■ Your goal
Select the lines of the records containing the word "SEATER" and list them.

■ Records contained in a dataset
- - -

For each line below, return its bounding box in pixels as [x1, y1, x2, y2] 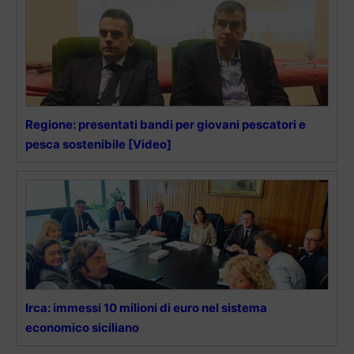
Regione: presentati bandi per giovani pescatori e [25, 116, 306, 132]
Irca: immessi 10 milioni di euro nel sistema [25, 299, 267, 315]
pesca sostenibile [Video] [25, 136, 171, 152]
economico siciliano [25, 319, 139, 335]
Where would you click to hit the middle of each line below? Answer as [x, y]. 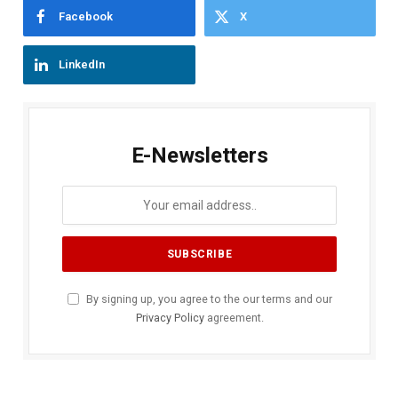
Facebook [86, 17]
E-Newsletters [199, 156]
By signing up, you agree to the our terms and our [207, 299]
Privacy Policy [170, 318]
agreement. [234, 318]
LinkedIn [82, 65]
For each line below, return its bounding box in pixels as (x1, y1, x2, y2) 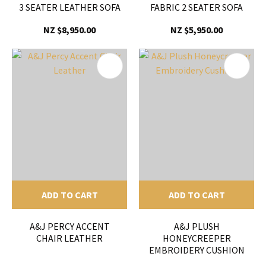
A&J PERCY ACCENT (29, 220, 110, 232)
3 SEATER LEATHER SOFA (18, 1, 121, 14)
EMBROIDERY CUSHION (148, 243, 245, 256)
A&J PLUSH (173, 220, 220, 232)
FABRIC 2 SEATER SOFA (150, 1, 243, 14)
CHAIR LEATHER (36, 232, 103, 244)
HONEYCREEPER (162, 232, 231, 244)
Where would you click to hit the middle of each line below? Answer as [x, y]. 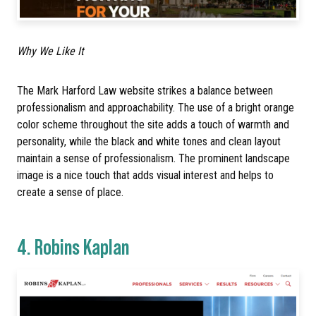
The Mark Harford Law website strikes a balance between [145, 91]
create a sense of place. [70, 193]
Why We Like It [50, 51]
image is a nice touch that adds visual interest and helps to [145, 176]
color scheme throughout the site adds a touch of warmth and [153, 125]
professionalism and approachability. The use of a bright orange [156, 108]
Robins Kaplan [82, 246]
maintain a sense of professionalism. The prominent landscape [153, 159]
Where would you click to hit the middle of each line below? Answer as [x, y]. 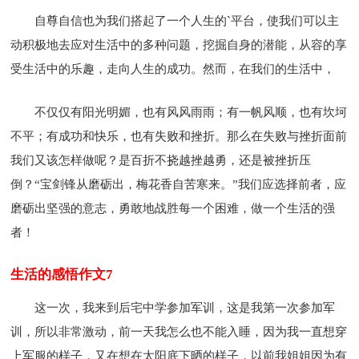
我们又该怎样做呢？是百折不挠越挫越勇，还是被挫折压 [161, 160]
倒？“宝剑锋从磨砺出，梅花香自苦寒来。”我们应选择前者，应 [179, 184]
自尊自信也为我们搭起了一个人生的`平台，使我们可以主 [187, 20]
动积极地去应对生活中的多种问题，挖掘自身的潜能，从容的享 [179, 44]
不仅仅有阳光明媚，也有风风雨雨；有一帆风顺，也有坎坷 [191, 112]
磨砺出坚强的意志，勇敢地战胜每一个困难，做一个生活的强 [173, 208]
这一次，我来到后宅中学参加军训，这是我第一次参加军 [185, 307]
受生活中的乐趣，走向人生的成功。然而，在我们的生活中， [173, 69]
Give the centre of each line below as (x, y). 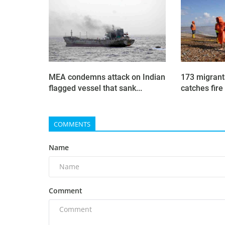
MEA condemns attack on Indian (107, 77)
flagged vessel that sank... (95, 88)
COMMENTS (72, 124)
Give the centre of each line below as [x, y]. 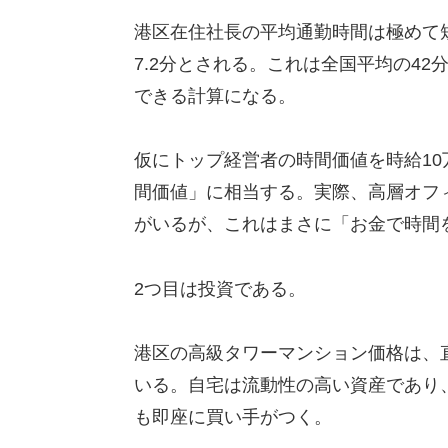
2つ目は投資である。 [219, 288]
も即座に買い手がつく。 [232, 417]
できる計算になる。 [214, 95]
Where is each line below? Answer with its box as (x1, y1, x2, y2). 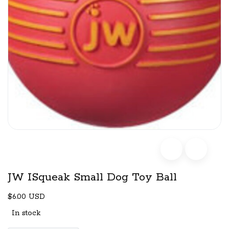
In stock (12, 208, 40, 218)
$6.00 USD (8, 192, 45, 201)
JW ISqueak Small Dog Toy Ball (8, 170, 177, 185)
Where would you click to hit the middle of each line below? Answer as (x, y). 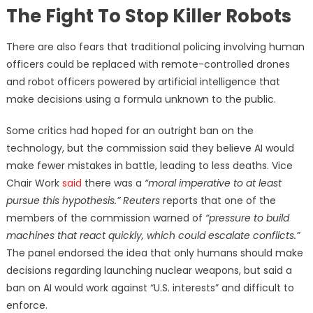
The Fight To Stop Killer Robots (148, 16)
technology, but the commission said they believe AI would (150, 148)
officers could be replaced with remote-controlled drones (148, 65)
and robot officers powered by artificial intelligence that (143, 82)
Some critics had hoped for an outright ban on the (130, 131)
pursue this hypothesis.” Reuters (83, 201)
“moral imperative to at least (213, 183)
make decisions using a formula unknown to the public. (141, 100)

- - -

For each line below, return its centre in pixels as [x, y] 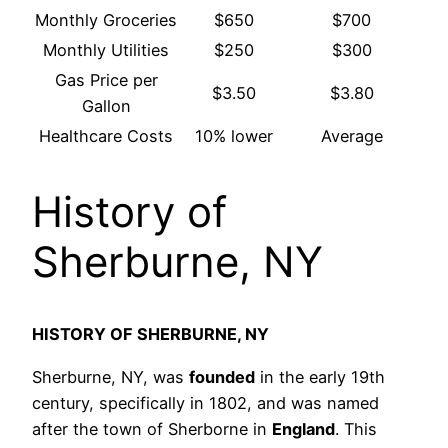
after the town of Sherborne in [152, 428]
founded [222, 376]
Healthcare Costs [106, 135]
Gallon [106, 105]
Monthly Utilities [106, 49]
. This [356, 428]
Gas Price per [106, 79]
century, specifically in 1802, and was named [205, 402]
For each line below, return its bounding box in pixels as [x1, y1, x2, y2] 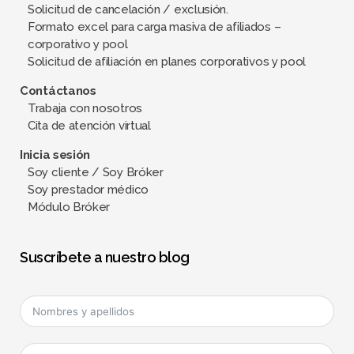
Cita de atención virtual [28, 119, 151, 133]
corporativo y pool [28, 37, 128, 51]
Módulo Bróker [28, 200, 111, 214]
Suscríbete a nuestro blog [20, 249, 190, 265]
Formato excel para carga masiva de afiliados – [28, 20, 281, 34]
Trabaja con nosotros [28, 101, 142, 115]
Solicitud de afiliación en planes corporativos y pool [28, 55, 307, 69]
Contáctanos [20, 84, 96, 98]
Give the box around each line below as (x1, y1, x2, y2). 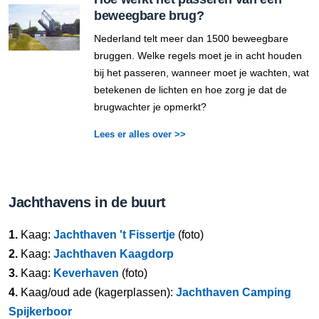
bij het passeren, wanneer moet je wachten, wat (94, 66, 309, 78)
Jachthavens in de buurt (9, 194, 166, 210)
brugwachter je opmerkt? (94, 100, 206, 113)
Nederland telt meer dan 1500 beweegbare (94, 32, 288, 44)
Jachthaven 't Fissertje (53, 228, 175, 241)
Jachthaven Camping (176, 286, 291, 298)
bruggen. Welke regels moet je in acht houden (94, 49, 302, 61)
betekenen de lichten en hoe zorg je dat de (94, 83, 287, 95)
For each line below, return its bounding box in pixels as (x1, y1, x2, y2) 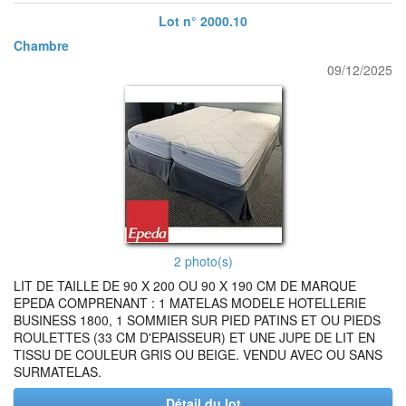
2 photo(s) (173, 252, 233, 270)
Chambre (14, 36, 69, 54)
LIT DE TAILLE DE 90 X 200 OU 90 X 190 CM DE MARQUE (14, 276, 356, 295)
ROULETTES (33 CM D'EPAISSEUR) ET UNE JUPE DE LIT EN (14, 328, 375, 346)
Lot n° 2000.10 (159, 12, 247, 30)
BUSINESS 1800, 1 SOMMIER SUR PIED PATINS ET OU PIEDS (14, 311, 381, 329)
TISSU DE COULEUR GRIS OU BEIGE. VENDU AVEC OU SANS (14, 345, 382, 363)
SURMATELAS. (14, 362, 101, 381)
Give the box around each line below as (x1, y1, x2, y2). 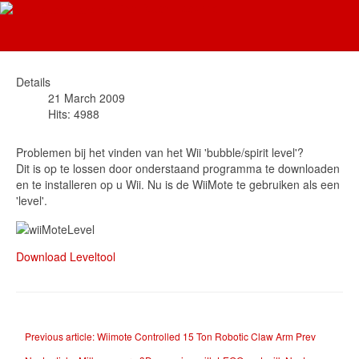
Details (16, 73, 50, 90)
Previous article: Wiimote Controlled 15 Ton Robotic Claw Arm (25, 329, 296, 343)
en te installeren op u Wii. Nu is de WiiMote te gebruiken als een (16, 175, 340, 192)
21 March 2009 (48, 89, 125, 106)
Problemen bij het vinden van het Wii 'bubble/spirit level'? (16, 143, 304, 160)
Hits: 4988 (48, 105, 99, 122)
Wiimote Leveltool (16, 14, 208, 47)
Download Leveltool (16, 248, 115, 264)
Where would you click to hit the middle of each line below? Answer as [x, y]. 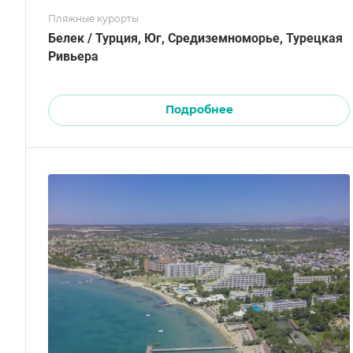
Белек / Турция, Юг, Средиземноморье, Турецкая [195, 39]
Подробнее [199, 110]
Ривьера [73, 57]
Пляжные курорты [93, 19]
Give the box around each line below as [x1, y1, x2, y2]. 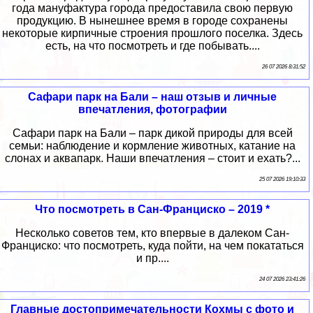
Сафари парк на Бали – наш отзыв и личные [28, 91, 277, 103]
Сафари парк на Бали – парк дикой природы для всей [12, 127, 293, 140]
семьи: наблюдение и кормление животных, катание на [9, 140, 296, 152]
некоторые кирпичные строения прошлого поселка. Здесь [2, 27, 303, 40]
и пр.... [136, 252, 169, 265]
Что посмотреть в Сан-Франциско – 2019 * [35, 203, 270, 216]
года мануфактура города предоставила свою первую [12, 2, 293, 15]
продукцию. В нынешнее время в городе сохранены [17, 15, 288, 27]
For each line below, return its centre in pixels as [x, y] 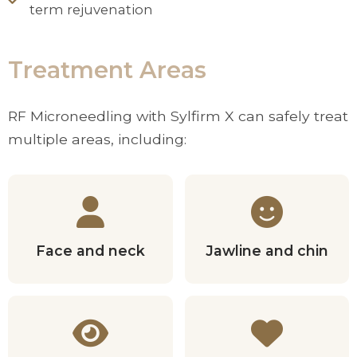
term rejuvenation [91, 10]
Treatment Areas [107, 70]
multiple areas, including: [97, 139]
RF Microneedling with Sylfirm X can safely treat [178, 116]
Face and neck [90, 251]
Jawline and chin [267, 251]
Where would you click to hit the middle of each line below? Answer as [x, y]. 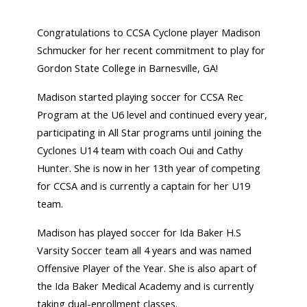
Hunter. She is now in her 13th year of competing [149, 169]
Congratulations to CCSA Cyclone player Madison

- - -

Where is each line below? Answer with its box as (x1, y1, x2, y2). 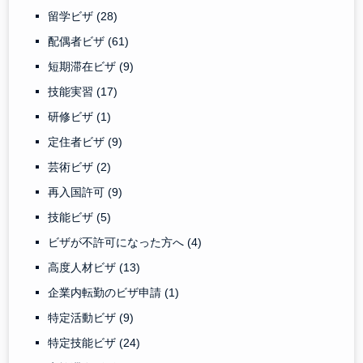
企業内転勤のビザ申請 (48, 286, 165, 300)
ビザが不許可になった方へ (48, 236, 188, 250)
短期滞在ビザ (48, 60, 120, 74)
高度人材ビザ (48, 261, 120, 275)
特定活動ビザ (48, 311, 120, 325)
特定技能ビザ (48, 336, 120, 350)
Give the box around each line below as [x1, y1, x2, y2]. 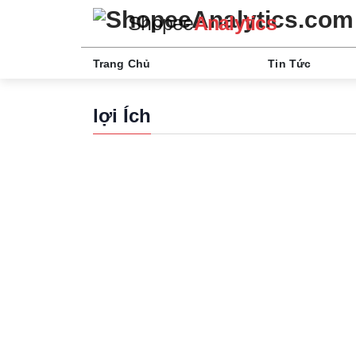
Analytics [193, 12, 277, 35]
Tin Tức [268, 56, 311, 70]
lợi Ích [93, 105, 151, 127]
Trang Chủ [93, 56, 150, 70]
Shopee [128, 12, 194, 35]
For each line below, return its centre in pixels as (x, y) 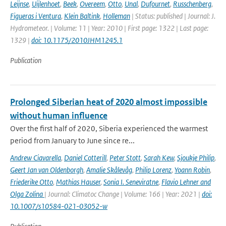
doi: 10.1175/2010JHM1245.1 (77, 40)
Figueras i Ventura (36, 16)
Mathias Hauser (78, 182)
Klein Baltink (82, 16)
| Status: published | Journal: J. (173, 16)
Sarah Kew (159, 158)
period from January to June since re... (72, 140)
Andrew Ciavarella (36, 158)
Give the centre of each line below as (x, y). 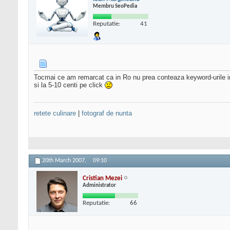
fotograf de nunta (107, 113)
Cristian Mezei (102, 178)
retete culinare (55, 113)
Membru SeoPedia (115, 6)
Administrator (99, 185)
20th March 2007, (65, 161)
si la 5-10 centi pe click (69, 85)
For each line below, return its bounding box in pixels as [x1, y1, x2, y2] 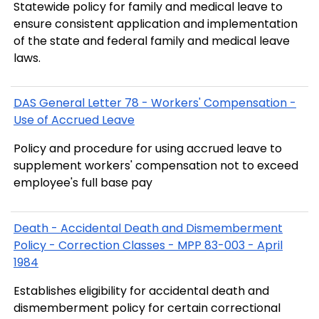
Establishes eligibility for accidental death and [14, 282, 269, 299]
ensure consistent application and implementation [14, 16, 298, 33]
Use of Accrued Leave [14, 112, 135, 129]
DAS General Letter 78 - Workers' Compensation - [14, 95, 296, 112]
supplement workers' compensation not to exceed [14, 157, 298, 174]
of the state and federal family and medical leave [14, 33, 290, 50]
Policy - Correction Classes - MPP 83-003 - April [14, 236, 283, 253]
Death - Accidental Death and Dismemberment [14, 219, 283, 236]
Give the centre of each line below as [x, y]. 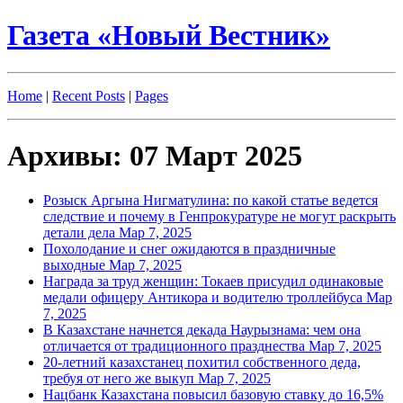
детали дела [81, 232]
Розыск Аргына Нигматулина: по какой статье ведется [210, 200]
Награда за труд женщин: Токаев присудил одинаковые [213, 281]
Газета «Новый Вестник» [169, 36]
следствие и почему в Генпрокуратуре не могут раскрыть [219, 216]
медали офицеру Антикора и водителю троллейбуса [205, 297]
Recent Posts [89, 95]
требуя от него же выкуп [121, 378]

- - -

■ Task answer
3 SEATER LEATHER SOFA (18, 1, 121, 14)
FABRIC 2 SEATER SOFA (150, 1, 243, 14)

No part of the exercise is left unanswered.